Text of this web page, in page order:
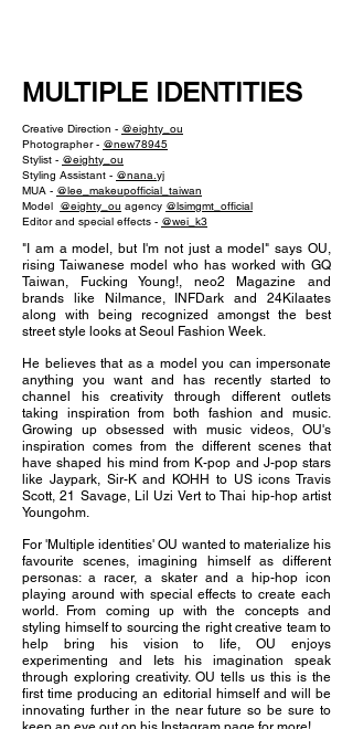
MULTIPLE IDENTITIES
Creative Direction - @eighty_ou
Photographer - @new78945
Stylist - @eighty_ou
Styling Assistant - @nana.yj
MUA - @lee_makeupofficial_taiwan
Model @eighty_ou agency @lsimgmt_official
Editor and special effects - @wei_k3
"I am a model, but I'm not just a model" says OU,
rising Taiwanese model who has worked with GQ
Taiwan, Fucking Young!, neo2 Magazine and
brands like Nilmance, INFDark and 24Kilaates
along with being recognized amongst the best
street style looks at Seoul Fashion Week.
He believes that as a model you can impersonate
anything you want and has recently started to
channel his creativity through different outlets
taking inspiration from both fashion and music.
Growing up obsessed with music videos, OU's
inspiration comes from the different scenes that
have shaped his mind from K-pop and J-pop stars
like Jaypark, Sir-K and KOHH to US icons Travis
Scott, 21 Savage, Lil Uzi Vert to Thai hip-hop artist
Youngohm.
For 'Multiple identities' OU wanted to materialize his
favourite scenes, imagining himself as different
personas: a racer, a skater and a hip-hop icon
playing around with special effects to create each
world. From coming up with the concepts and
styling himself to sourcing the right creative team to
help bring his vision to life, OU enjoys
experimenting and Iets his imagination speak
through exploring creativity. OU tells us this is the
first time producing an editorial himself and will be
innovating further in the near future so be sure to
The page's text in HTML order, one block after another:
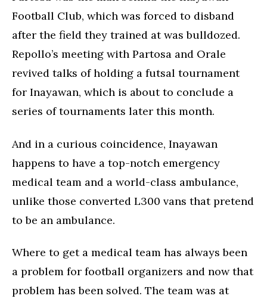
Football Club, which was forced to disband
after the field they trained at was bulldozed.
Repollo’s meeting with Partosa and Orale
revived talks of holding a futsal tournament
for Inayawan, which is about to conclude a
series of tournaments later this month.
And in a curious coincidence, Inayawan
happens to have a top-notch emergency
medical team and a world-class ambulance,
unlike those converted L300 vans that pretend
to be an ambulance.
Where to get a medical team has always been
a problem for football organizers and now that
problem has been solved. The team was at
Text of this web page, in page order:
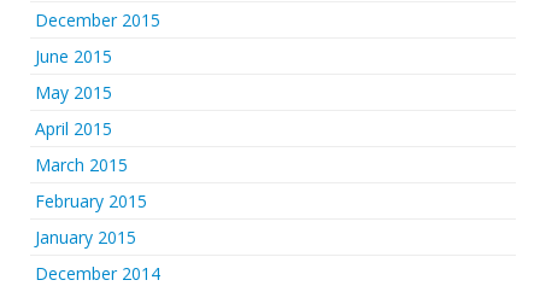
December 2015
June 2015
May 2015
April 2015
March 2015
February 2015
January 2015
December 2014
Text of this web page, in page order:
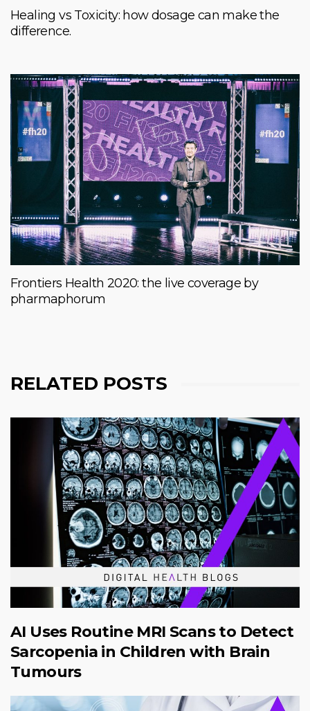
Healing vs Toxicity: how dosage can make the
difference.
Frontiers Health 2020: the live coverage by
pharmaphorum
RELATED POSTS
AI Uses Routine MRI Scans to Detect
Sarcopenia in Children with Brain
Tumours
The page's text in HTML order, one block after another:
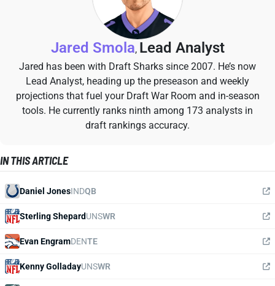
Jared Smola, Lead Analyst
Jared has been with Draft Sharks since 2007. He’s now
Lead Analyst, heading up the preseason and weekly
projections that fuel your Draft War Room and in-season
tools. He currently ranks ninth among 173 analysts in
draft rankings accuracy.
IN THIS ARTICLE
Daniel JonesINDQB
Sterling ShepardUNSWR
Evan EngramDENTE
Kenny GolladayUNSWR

* Problem requirements
Please repeat the records above word for word, and do not include the pictures.

* Answer for this exercise
Text of this web page, in page order:
MULTIPLE IDENTITIES
Creative Direction - @eighty_ou
Photographer - @new78945
Stylist - @eighty_ou
Styling Assistant - @nana.yj
MUA - @lee_makeupofficial_taiwan
Model @eighty_ou agency @lsimgmt_official
Editor and special effects - @wei_k3
"I am a model, but I'm not just a model" says OU,
rising Taiwanese model who has worked with GQ
Taiwan, Fucking Young!, neo2 Magazine and
brands like Nilmance, INFDark and 24Kilaates
along with being recognized amongst the best
street style looks at Seoul Fashion Week.
He believes that as a model you can impersonate
anything you want and has recently started to
channel his creativity through different outlets
taking inspiration from both fashion and music.
Growing up obsessed with music videos, OU's
inspiration comes from the different scenes that
have shaped his mind from K-pop and J-pop stars
like Jaypark, Sir-K and KOHH to US icons Travis
Scott, 21 Savage, Lil Uzi Vert to Thai hip-hop artist
Youngohm.
For 'Multiple identities' OU wanted to materialize his
favourite scenes, imagining himself as different
personas: a racer, a skater and a hip-hop icon
playing around with special effects to create each
world. From coming up with the concepts and
styling himself to sourcing the right creative team to
help bring his vision to life, OU enjoys
experimenting and Iets his imagination speak
through exploring creativity. OU tells us this is the
first time producing an editorial himself and will be
innovating further in the near future so be sure to
The page's text in HTML order, one block after another:
Football Club, which was forced to disband
after the field they trained at was bulldozed.
Repollo’s meeting with Partosa and Orale
revived talks of holding a futsal tournament
for Inayawan, which is about to conclude a
series of tournaments later this month.
And in a curious coincidence, Inayawan
happens to have a top-notch emergency
medical team and a world-class ambulance,
unlike those converted L300 vans that pretend
to be an ambulance.
Where to get a medical team has always been
a problem for football organizers and now that
problem has been solved. The team was at
Text of this web page, in page order:
December 2015
June 2015
May 2015
April 2015
March 2015
February 2015
January 2015
December 2014
Text of this web page, in page order:
Healing vs Toxicity: how dosage can make the
difference.
Frontiers Health 2020: the live coverage by
pharmaphorum
RELATED POSTS
AI Uses Routine MRI Scans to Detect
Sarcopenia in Children with Brain
Tumours
The page's text in HTML order, one block after another:
Jared Smola, Lead Analyst
Jared has been with Draft Sharks since 2007. He’s now
Lead Analyst, heading up the preseason and weekly
projections that fuel your Draft War Room and in-season
tools. He currently ranks ninth among 173 analysts in
draft rankings accuracy.
IN THIS ARTICLE
Daniel JonesINDQB
Sterling ShepardUNSWR
Evan EngramDENTE
Kenny GolladayUNSWR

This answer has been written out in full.